Weltpolitik

Französische Justiz nahm Terrorverdächtigen in U-Haft

In Frankreich ist ein 18-jähriger Student in Untersuchungshaft genommen worden, der einen Anschlag geplant haben soll. Gegen Ismael Z. sei laut Medienberichten am Freitag ein Ermittlungsverfahren wegen Mitgliedschaft in einer kriminellen Vereinigung in Verbindung mit einem terroristischen Vorhaben eingeleitet worden.

Der 18-Jährige, der im nordfranzösischen Lille studiere, habe gestanden, dass er in Frankreich eine Gewalttat habe verüben wollen.

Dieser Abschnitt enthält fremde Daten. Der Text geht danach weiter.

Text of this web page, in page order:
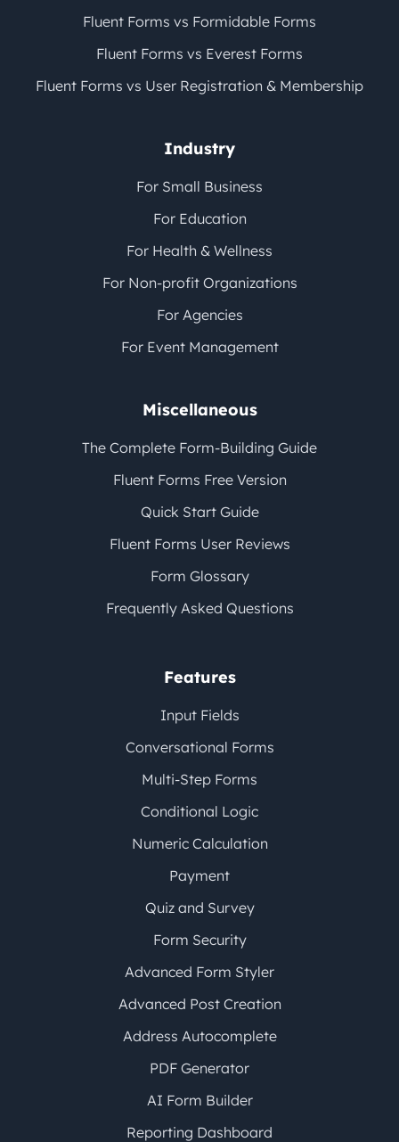
Fluent Forms vs Formidable Forms
Fluent Forms vs Everest Forms
Fluent Forms vs User Registration & Membership
Industry
For Small Business
For Education
For Health & Wellness
For Non-profit Organizations
For Agencies
For Event Management
Miscellaneous
The Complete Form-Building Guide
Fluent Forms Free Version
Quick Start Guide
Fluent Forms User Reviews
Form Glossary
Frequently Asked Questions
Features
Input Fields
Conversational Forms
Multi-Step Forms
Conditional Logic
Numeric Calculation
Payment
Quiz and Survey
Form Security
Advanced Form Styler
Advanced Post Creation
Address Autocomplete
PDF Generator
AI Form Builder
Reporting Dashboard
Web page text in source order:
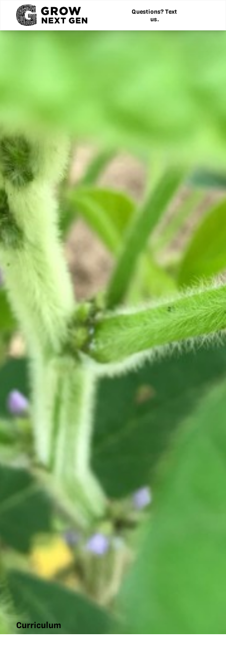
Questions? Text
us.
Curriculum
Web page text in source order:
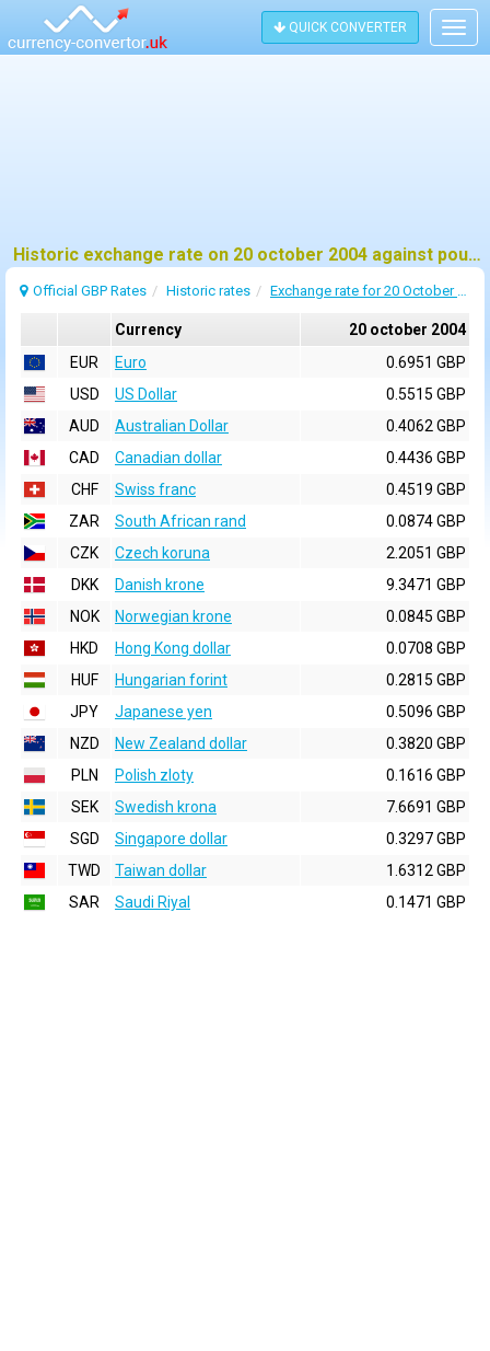
QUICK CONVERTER
Historic exchange rate on 20 october 2004 against pound sterling (GBP)
Official GBP Rates Historic rates Exchange rate for 20 October 2004
Currency
20 october 2004
EUR
Euro
0.6951 GBP
USD
US Dollar
0.5515 GBP
AUD
Australian Dollar
0.4062 GBP
CAD
Canadian dollar
0.4436 GBP
CHF
Swiss franc
0.4519 GBP
ZAR
South African rand
0.0874 GBP
CZK
Czech koruna
2.2051 GBP
DKK
Danish krone
9.3471 GBP
NOK
Norwegian krone
0.0845 GBP
HKD
Hong Kong dollar
0.0708 GBP
HUF
Hungarian forint
0.2815 GBP
JPY
Japanese yen
0.5096 GBP
NZD
New Zealand dollar
0.3820 GBP
PLN
Polish zloty
0.1616 GBP
SEK
Swedish krona
7.6691 GBP
SGD
Singapore dollar
0.3297 GBP
TWD
Taiwan dollar
1.6312 GBP
SAR
Saudi Riyal 0.1471 GBP
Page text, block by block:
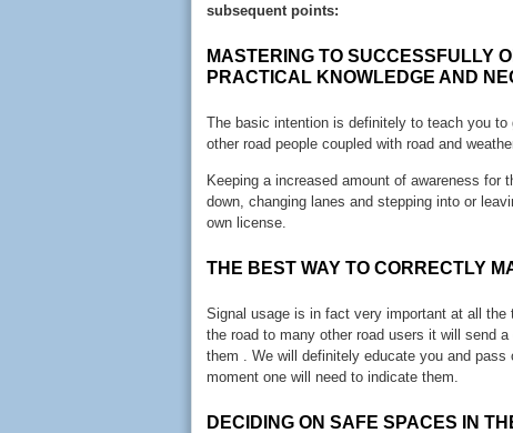
subsequent points:
MASTERING TO SUCCESSFULLY
PRACTICAL KNOWLEDGE AND
The basic intention is definitely to teach you
other road people coupled with road and
Keeping a increased amount of awareness
down, changing lanes and stepping into or
own license.
THE BEST WAY TO CORRECTLY
Signal usage is in fact very important at all the
the road to many other road users it will send
them . We will definitely educate you and
moment one will need to indicate them.
DECIDING ON SAFE SPACES IN

Für den Anschlag habe er mehrere Ziele, insbesondere die Metro in Lille oder ein Einkaufszentrum ins Auge gefasst, hieß es weiter. Der Student rechne sich einer radikalen islamischen Strömung zu, die Verbindungen zu Dschihadisten habe, hieß es aus Ermittlungskreisen. Über soziale Netzwerke sei Z. in Kontakt mit einem Mann in Syrien gewesen, "der sein Vorhaben inspiriert haben könnte".

Die Festnahme erfolgte nach Angaben aus Justizkreisen auf Antrag der Staatsanwaltschaft in Paris. Diese habe bereits am 30. Dezember Vorermittlungen in dem Fall eingeleitet, als die Geheimdienste darauf aufmerksam geworden seien, dass sich der Student Waffen und Sprengstoff habe besorgen wollen.

Der Bruder des Verdächtigen sagte dem Fernsehsender France 3, Ismael habe sich immer weiter zurückgezogen. Er sei fast nur zum Essen aus seinem Zimmer gekommen und sei kaum ausgegangen. Die Anschlagspläne habe die Familie aber nicht kommen sehen, sagte der Bruder.

Seit den islamistischen Anschlägen vom 13. November in Paris, bei dem 130 Menschen getötet wurden, sind die französischen Sicherheitsbehörden in erhöhter Alarmbereitschaft. Der Ausnahmezustand wurde verhängt und bereits mehrfach verlängert.